* [WORK TASK]
Set every record down again exactly. Do not carry over the pictures.

* [GIVEN RECORDS]

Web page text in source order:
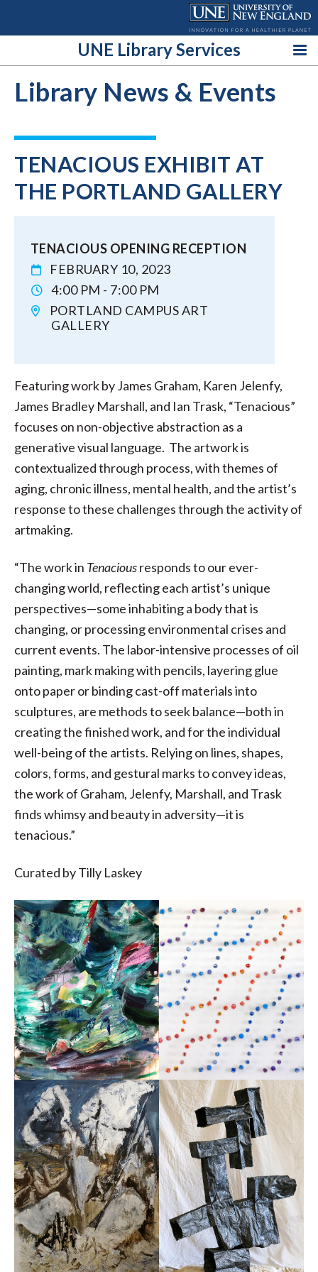
UNE Library Services
Library News & Events
TENACIOUS EXHIBIT AT
THE PORTLAND GALLERY
TENACIOUS OPENING RECEPTION
FEBRUARY 10, 2023
4:00 PM - 7:00 PM
PORTLAND CAMPUS ART
GALLERY
Featuring work by James Graham, Karen Jelenfy,
James Bradley Marshall, and Ian Trask, “Tenacious”
focuses on non-objective abstraction as a
generative visual language. The artwork is
contextualized through process, with themes of
aging, chronic illness, mental health, and the artist’s
response to these challenges through the activity of
artmaking.
“The work in Tenaciousresponds to our ever-
changing world, reflecting each artist’s unique
perspectives—some inhabiting a body that is
changing, or processing environmental crises and
current events. The labor-intensive processes of oil
painting, mark making with pencils, layering glue
onto paper or binding cast-off materials into
sculptures, are methods to seek balance—both in
creating the finished work, and for the individual
well-being of the artists. Relying on lines, shapes,
colors, forms, and gestural marks to convey ideas,
the work of Graham, Jelenfy, Marshall, and Trask
finds whimsy and beauty in adversity—it is
tenacious.”
Curated by Tilly Laskey
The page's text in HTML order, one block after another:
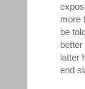
more
be
latter
end
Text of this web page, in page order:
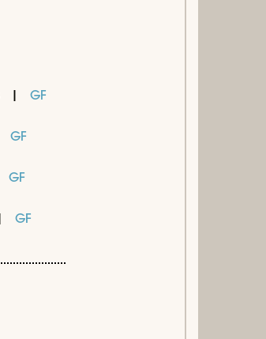
GF
GF
GF
GF
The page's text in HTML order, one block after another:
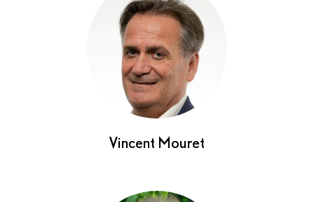
Vincent Mouret
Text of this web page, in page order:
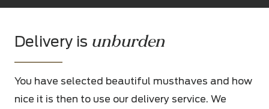
Delivery is unburden
You have selected beautiful musthaves and how
nice it is then to use our delivery service. We
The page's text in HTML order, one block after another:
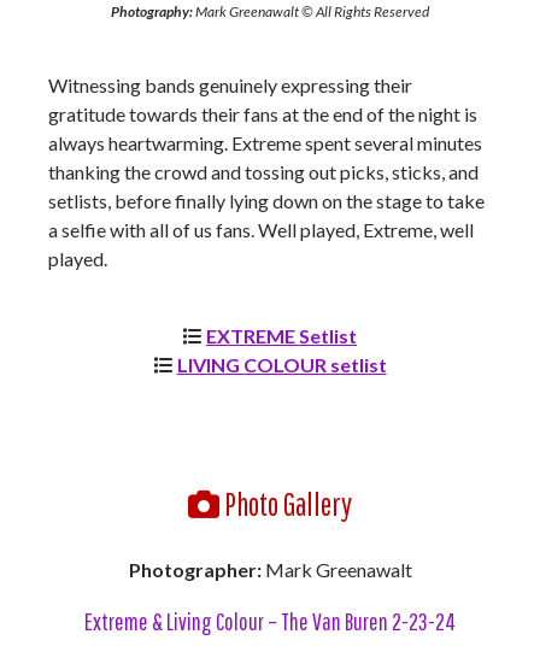
Photography:Mark Greenawalt © All Rights Reserved
Witnessing bands genuinely expressing their
gratitude towards their fans at the end of the night is
always heartwarming. Extreme spent several minutes
thanking the crowd and tossing out picks, sticks, and
setlists, before finally lying down on the stage to take
a selfie with all of us fans. Well played, Extreme, well
played.
EXTREME Setlist
LIVING COLOUR setlist
Photo Gallery
Photographer:Mark Greenawalt
Extreme & Living Colour – The Van Buren 2-23-24
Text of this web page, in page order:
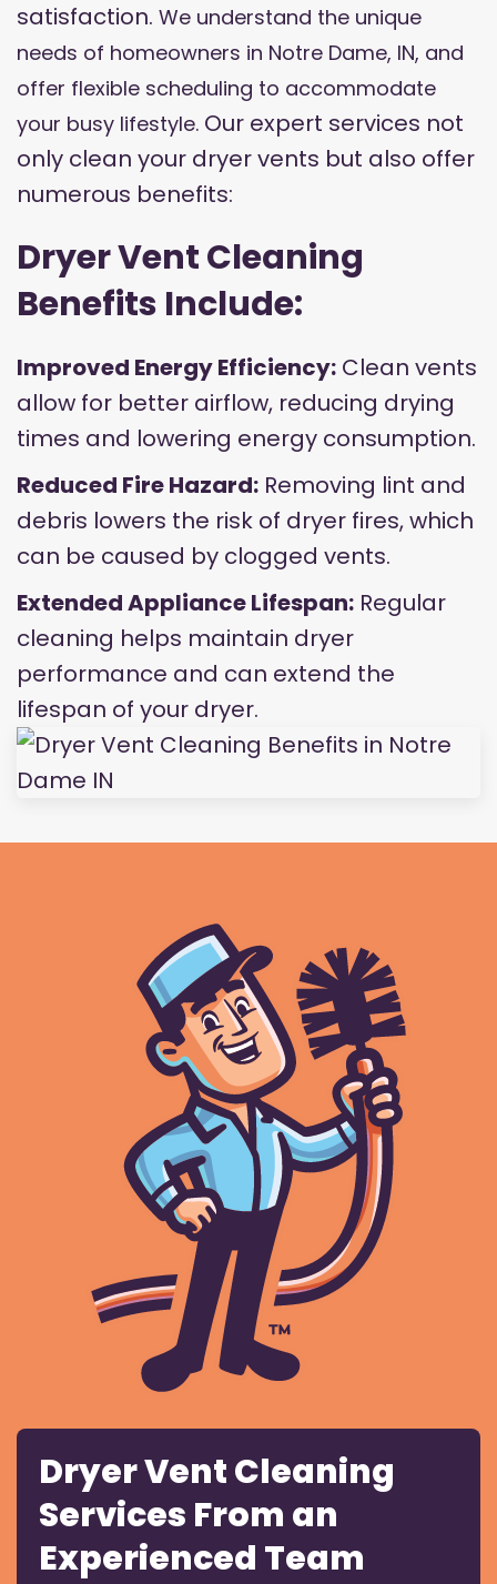
satisfaction. We understand the unique
needs of homeowners in Notre Dame, IN, and
offer flexible scheduling to accommodate
your busy lifestyle. Our expert services not
only clean your dryer vents but also offer
numerous benefits:
Dryer Vent Cleaning
Benefits Include:
Improved Energy Efficiency: Clean vents
allow for better airflow, reducing drying
times and lowering energy consumption.
Reduced Fire Hazard: Removing lint and
debris lowers the risk of dryer fires, which
can be caused by clogged vents.
Extended Appliance Lifespan: Regular
cleaning helps maintain dryer
performance and can extend the
lifespan of your dryer.
Dryer Vent Cleaning
Services From an
Experienced Team
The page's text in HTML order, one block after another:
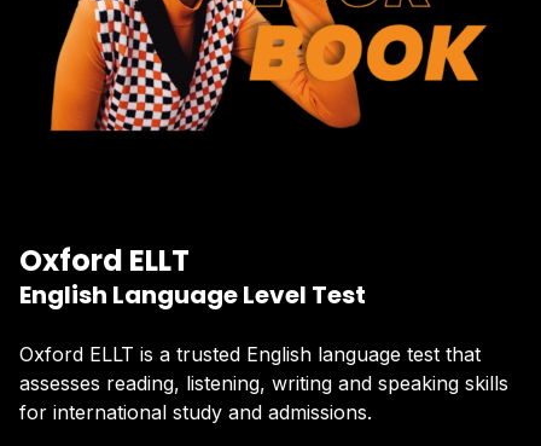
Oxford ELLT
English Language Level Test
Oxford ELLT is a trusted English language test that
assesses reading, listening, writing and speaking skills
for international study and admissions.
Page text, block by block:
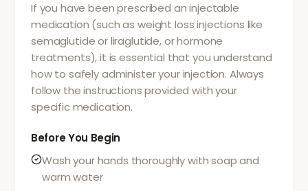
If you have been prescribed an injectable
medication (such as weight loss injections like
semaglutide or liraglutide, or hormone
treatments), it is essential that you understand
how to safely administer your injection. Always
follow the instructions provided with your
specific medication.
Before You Begin
Wash your hands thoroughly with soap and
warm water
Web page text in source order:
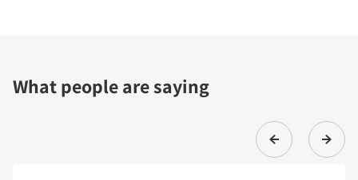
What people are saying
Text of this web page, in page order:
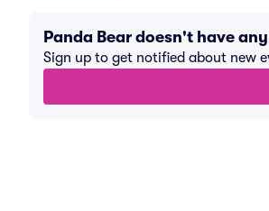
Panda Bear doesn't have
Sign up to get notified about new
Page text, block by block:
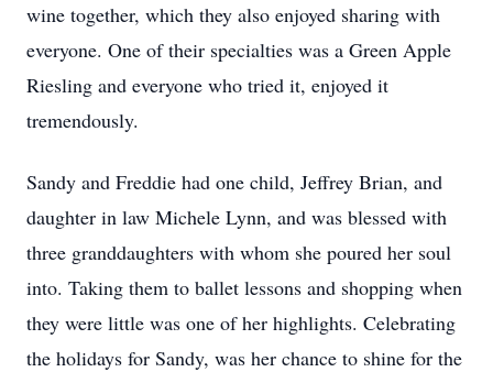
wine together, which they also enjoyed sharing with
everyone. One of their specialties was a Green Apple
Riesling and everyone who tried it, enjoyed it
tremendously.
Sandy and Freddie had one child, Jeffrey Brian, and
daughter in law Michele Lynn, and was blessed with
three granddaughters with whom she poured her soul
into. Taking them to ballet lessons and shopping when
they were little was one of her highlights. Celebrating
the holidays for Sandy, was her chance to shine for the
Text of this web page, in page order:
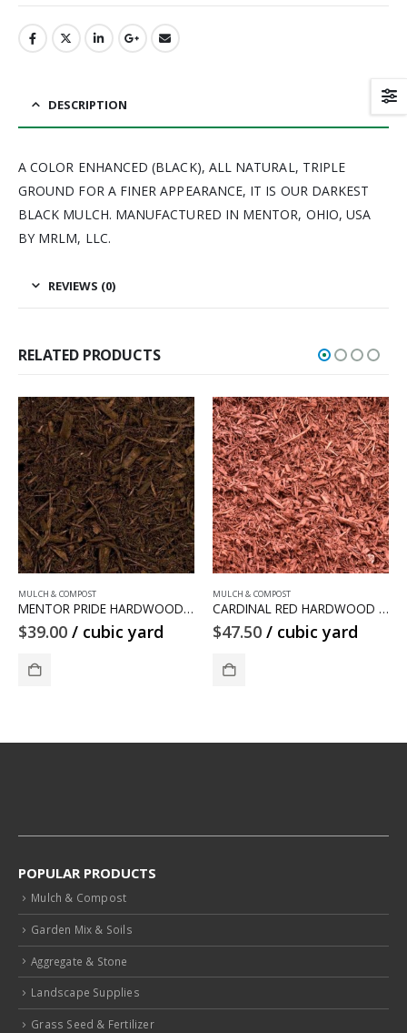
DESCRIPTION
A COLOR ENHANCED (BLACK), ALL NATURAL, TRIPLE
GROUND FOR A FINER APPEARANCE, IT IS OUR DARKEST
BLACK MULCH. MANUFACTURED IN MENTOR, OHIO, USA
BY MRLM, LLC.
REVIEWS (0)
RELATED PRODUCTS
MULCH & COMPOST
CARDINAL RED HARDWOOD MULCH
$47.50 / cubic yard
MULCH & COMPOST
COMPOST MULCH
$30.50 / cubic yard
POPULAR PRODUCTS
Mulch & Compost
Garden Mix & Soils
Aggregate & Stone
Landscape Supplies
Grass Seed & Fertilizer

* [RESULT OF THE EXERCISE]
Web page text in source order:
UNE Library Services
Library News & Events
TENACIOUS EXHIBIT AT
THE PORTLAND GALLERY
TENACIOUS OPENING RECEPTION
FEBRUARY 10, 2023
4:00 PM - 7:00 PM
PORTLAND CAMPUS ART
GALLERY
Featuring work by James Graham, Karen Jelenfy,
James Bradley Marshall, and Ian Trask, “Tenacious”
focuses on non-objective abstraction as a
generative visual language. The artwork is
contextualized through process, with themes of
aging, chronic illness, mental health, and the artist’s
response to these challenges through the activity of
artmaking.
“The work in Tenaciousresponds to our ever-
changing world, reflecting each artist’s unique
perspectives—some inhabiting a body that is
changing, or processing environmental crises and
current events. The labor-intensive processes of oil
painting, mark making with pencils, layering glue
onto paper or binding cast-off materials into
sculptures, are methods to seek balance—both in
creating the finished work, and for the individual
well-being of the artists. Relying on lines, shapes,
colors, forms, and gestural marks to convey ideas,
the work of Graham, Jelenfy, Marshall, and Trask
finds whimsy and beauty in adversity—it is
tenacious.”
Curated by Tilly Laskey
The page's text in HTML order, one block after another:
more
be
latter
end
Text of this web page, in page order:
GF
GF
GF
GF
The page's text in HTML order, one block after another:
Vincent Mouret
Text of this web page, in page order:
Delivery is unburden
You have selected beautiful musthaves and how
nice it is then to use our delivery service. We
The page's text in HTML order, one block after another:
Photography:Mark Greenawalt © All Rights Reserved
Witnessing bands genuinely expressing their
gratitude towards their fans at the end of the night is
always heartwarming. Extreme spent several minutes
thanking the crowd and tossing out picks, sticks, and
setlists, before finally lying down on the stage to take
a selfie with all of us fans. Well played, Extreme, well
played.
EXTREME Setlist
LIVING COLOUR setlist
Photo Gallery
Photographer:Mark Greenawalt
Extreme & Living Colour – The Van Buren 2-23-24
Text of this web page, in page order:
satisfaction. We understand the unique
needs of homeowners in Notre Dame, IN, and
offer flexible scheduling to accommodate
your busy lifestyle. Our expert services not
only clean your dryer vents but also offer
numerous benefits:
Dryer Vent Cleaning
Benefits Include:
Improved Energy Efficiency: Clean vents
allow for better airflow, reducing drying
times and lowering energy consumption.
Reduced Fire Hazard: Removing lint and
debris lowers the risk of dryer fires, which
can be caused by clogged vents.
Extended Appliance Lifespan: Regular
cleaning helps maintain dryer
performance and can extend the
lifespan of your dryer.
Dryer Vent Cleaning
Services From an
Experienced Team
The page's text in HTML order, one block after another:
Oxford ELLT
English Language Level Test
Oxford ELLT is a trusted English language test that
assesses reading, listening, writing and speaking skills
for international study and admissions.
Page text, block by block:
If you have been prescribed an injectable
medication (such as weight loss injections like
semaglutide or liraglutide, or hormone
treatments), it is essential that you understand
how to safely administer your injection. Always
follow the instructions provided with your
specific medication.
Before You Begin
Wash your hands thoroughly with soap and
warm water
Web page text in source order:
What people are saying
Text of this web page, in page order:
Panda Bear doesn't have
Sign up to get notified about new
Page text, block by block:
wine together, which they also enjoyed sharing with
everyone. One of their specialties was a Green Apple
Riesling and everyone who tried it, enjoyed it
tremendously.
Sandy and Freddie had one child, Jeffrey Brian, and
daughter in law Michele Lynn, and was blessed with
three granddaughters with whom she poured her soul
into. Taking them to ballet lessons and shopping when
they were little was one of her highlights. Celebrating
the holidays for Sandy, was her chance to shine for the
Text of this web page, in page order:
DESCRIPTION
A COLOR ENHANCED (BLACK), ALL NATURAL, TRIPLE
GROUND FOR A FINER APPEARANCE, IT IS OUR DARKEST
BLACK MULCH. MANUFACTURED IN MENTOR, OHIO, USA
BY MRLM, LLC.
REVIEWS (0)
RELATED PRODUCTS
MULCH & COMPOST
CARDINAL RED HARDWOOD MULCH
$47.50 / cubic yard
MULCH & COMPOST
COMPOST MULCH
$30.50 / cubic yard
POPULAR PRODUCTS
Mulch & Compost
Garden Mix & Soils
Aggregate & Stone
Landscape Supplies
Grass Seed & Fertilizer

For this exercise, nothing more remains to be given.